Select all lines in the records that include "because".

Data extracted from a collection:
★ ★ ★
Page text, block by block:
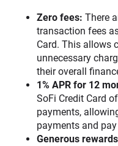
Zero fees: There
transaction fees
Card. This allows
unnecessary
their overall
1% APR for 12
SoFi Credit Card
payments,
payments and
Generous
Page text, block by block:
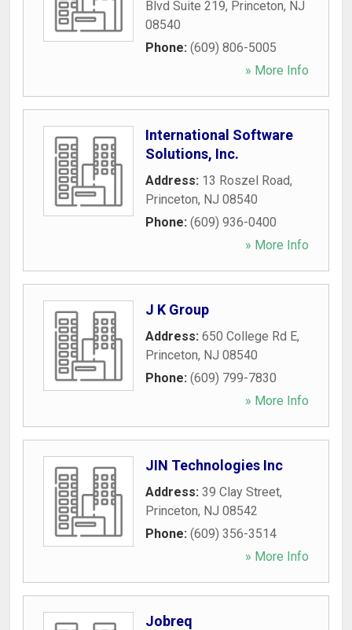
Blvd Suite 219, Princeton, NJ
08540
Phone: (609) 806-5005
» More Info
International Software
Solutions, Inc.
Address: 13 Roszel Road,
Princeton, NJ 08540
Phone: (609) 936-0400
» More Info
J K Group
Address: 650 College Rd E,
Princeton, NJ 08540
Phone: (609) 799-7830
» More Info
JIN Technologies Inc
Address: 39 Clay Street,
Princeton, NJ 08542
Phone: (609) 356-3514
» More Info
Jobreq
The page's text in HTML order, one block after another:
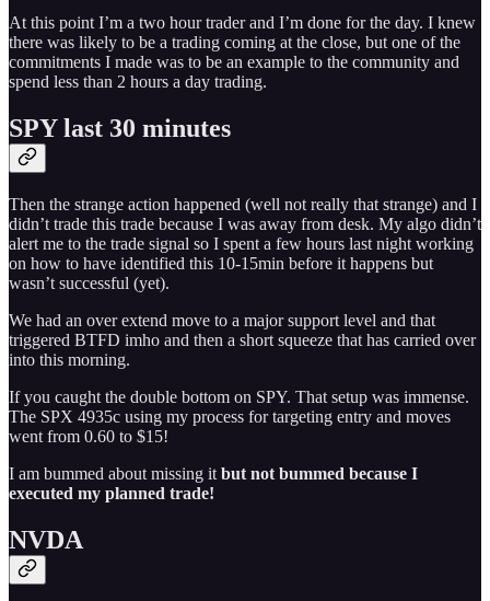
At this point I’m a two hour trader and I’m done for the day. I knew
there was likely to be a trading coming at the close, but one of the
commitments I made was to be an example to the community and
spend less than 2 hours a day trading.
SPY last 30 minutes
Then the strange action happened (well not really that strange) and I
didn’t trade this trade because I was away from desk. My algo didn’t
alert me to the trade signal so I spent a few hours last night working
on how to have identified this 10-15min before it happens but
wasn’t successful (yet).
We had an over extend move to a major support level and that
triggered BTFD imho and then a short squeeze that has carried over
into this morning.
If you caught the double bottom on SPY. That setup was immense.
The SPX 4935c using my process for targeting entry and moves
went from 0.60 to $15!
I am bummed about missing it but not bummed because I
executed my planned trade!
NVDA
★ ★ ★
Answer space:
didn’t trade this trade because I was away from desk. My algo didn’t
I am bummed about missing it but not bummed because I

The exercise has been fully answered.